Those variables that predicted the outcome at a p value ≤0.10 were considered candidates for the multivariate model. We retained a candidate variable in the final model if it remained associated with hazard of death at a p value ≤0.05 or if inclusion of that variable changed the effect estimate of aggressive in the model by ≥10%. We included age and sex in the final multivariable model due to their strong established link with poor outcomes from tuberculosis. We evaluated the possibility that the effect of an aggressive regimen was different in patients with confirmed extensively drug resistant TB (XDR-TB, TB caused by strains of M. tuberculosis resistant to at least isoniazid, rifampin, a fluoroquinolone, and a second-line injectable agent), compared to those without XDR-TB (effect modification), by including an interaction term in the multivariable analysis.

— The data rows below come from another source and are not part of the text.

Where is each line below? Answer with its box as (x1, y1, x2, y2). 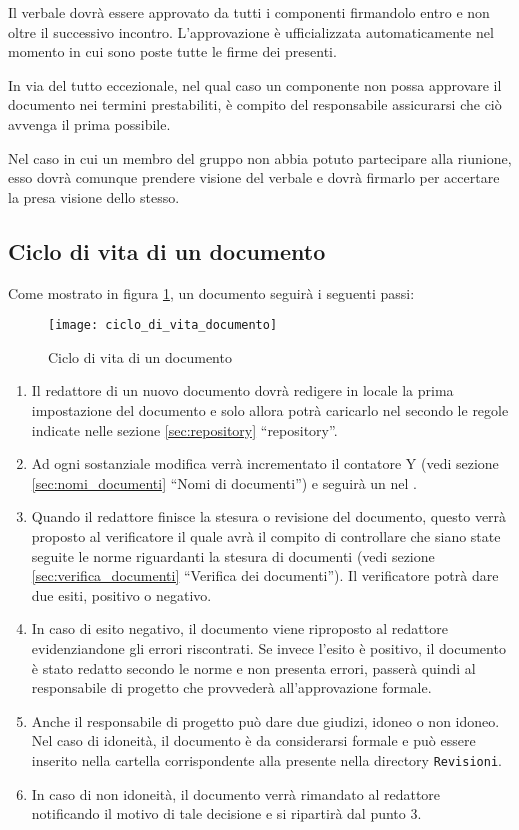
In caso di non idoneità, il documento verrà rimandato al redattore (31, 783, 441, 804)
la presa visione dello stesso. (8, 186, 180, 207)
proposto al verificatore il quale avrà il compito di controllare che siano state (31, 525, 501, 546)
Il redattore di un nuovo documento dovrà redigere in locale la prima (31, 380, 454, 401)
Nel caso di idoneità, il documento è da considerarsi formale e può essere (31, 730, 476, 751)
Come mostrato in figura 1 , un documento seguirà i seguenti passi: (8, 282, 415, 303)
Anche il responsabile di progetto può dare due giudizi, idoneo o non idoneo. (31, 710, 500, 731)
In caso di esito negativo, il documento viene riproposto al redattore (31, 618, 448, 639)
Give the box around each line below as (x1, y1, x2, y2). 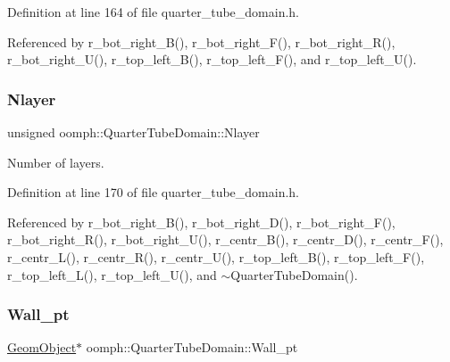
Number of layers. (7, 152, 104, 171)
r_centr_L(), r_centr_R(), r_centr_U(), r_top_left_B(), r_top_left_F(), (7, 247, 425, 266)
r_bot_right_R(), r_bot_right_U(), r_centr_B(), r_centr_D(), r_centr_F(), (7, 230, 444, 249)
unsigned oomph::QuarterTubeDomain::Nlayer (7, 123, 260, 141)
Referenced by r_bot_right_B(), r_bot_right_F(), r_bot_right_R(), (7, 32, 396, 51)
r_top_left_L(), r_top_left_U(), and (7, 265, 217, 284)
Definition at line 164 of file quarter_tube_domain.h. (7, 3, 299, 21)
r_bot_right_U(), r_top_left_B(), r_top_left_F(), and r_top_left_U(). (7, 50, 417, 69)
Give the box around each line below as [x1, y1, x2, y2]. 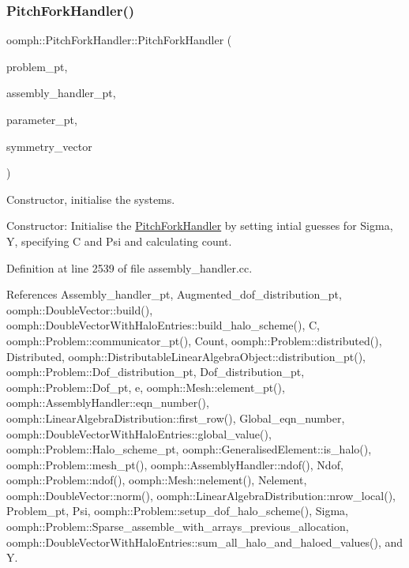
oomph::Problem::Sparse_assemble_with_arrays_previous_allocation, [6, 518, 349, 535]
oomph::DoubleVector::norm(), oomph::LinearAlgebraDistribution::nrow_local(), [6, 487, 396, 503]
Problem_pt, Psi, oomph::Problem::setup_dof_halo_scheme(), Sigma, [6, 502, 349, 519]
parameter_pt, [6, 111, 77, 127]
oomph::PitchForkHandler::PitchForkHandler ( [6, 32, 232, 48]
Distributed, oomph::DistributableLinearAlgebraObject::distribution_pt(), [6, 348, 366, 364]
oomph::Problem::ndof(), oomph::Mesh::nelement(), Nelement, [6, 472, 307, 488]
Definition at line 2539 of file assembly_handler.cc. [6, 259, 253, 276]
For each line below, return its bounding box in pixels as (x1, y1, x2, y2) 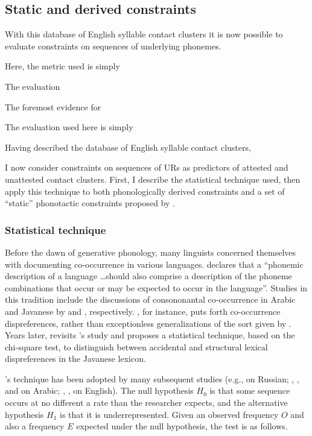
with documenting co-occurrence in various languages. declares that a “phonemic (5, 257, 304, 270)
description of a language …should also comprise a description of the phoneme (5, 270, 292, 282)
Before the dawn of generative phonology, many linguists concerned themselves (5, 245, 296, 258)
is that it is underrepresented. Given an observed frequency (59, 408, 279, 420)
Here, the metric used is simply (5, 60, 120, 72)
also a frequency (5, 420, 65, 432)
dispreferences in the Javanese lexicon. (5, 352, 146, 365)
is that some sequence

The proportional hazards assumption was tested by examining the interaction between the time-varying aggressive regimen variable and the treatment semester. Informative censoring was assessed by evaluating the association between default and the aggressive regimen. Missing values were multiply imputed using Markov Chain Monte Carlo methods to complete the dataset. All statistical tests were two-sided. Analyses were conducted using SAS version 9.12 (The SAS Institute, Cary, North Carolina).

This retrospective study was approved by the Committee on Human Studies at Harvard Medical School and by the Ministry of Health of Peru. Since the analysis was carried out using data that had been collected routinely under the aegis of the Peruvian National TB Program, informed consent was not required by the ethics boards.

Results

Two patients were excluded because the regimen received during the study period was not their first individualized regimen for MDR-TB; two were excluded from analysis because details on the composition of their regimen were unavailable. Analyses were performed on data from 669 patients.

At initiation of the individualized regimen, patient isolates were resistant to a mean of 5.4 (SD 1.7) drugs; 48 (7.2%) had XDR-TB. One hundred seventy-three (25.9%) patients had received two or fewer previous regimens, not including the standardized regimen for MDR-TB; two patients had never received TB treatment. Respiratory difficulty (72.2%) and bilateral, cavitary disease (55.3%) were the most common indicators of severity. Documented HIV coinfection was rare, occurring in only 10 (1.5%) patients. Other comorbidities were more common: 233 (36.4%) patients had at least one other comorbidity (Table 1).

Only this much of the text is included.